Tips for Leading a Zoom Meeting

Review the instructions for meeting attendees first.

Who Schedules and Who Hosts

  • Someone involved with the meeting needs to have a professional (i.e., paid for) Zoom account. Rev. Sharon has an account, and several Chalice congregants have purchased their own accounts. There is no need for everyone to have a paid account. Contact Rev. Sharon about scheduling your meeting. (Without a professional account, meetings are limited to three people and 40 minutes.)
  • The person who schedules the meeting is automatically one of the hosts. But the host can designate co-hosts once the meeting starts.
  • Why this matters: hosts and co-hosts have controls that meeting attendees don’t.
    • Hosts can mute, rename, and hide the video of any meeting attendee. These functions can be important if someone doesn’t realize they have their microphone or camera on.

Meeting Orientation

At your first meeting (and maybe every meeting) you will need to help your group learn Zoom and get to know each other.

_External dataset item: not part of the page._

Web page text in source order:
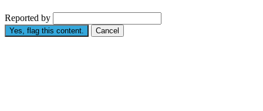
Reported by
Yes, flag this content. Cancel

  • Make sure folks know where the “stop video” and audio “mute/unmute” buttons are. Ask everyone to mute themselves and to keep themselves muted until they are speaking. Give them permission to mute their video if they need to eat their supper or deal with a child during the call. Give people 15 seconds to experiment!
    • If they are on a phone *6 [star 6] mutes and unmutes).
  • Ask everyone to notice that there are two views accessible at the top of the screen:  Speaker View and Gallery View. If they want to see the whole group, they need Gallery View.
  • Tell them where to find the chat button. Chat is good for sending messages without interrupting speakers (like if you need to leave suddenly, or if you are having technical problems).
  • Have people open the participants list. If there are many people at the meeting, they may not be able to see everyone on their screen, but they can still see the participants list.
  • If it’s a large group, people may need to “raise their hand” when they want to speak. They will find “raise hand” when they open the “participants” list. (The host doesn’t have a “raise hand” button, but can see when participants raise their hand.)
  • Show them how to get out of the meeting at the end. (Leave Meeting, usually bottom right.)

Best Practices

  • Welcome each person to the meeting and affirm their sound and camera.
  • People’s faces will appear on the screen in different orders, so you can’t “go around the circle.” Instead, call on one person and when they are done ask them to call on someone else.
  • If it’s a large group, invite people to “raise their hand” (under participants) when they want to speak.

Tips for Group Leaders

  • As the leader, you can change people’s display names if they are, say, using their spouse’s computer or calling in on a phone line. Makes a huge difference!
  • If you know you have an iffy internet connection (during a storm, for instance), you should make another participant a co-host. Do that in the Manage Participants. That way, if you lose connection, the meeting can go on until you get back.
  • If you don’t have a very robust internet connection, you may have to ask family members to refrain from streaming or other internet intense activities during your zoom meetings. If nothing else will work, turn off your video and see if that helps.
  • It is important that folks stay muted until they speak. You will have to remind folks to mute and unmute themselves. You can override and do it yourself if you need to
  • It is a good practice to have a host and a co-host, so two people are able to help run the meeting.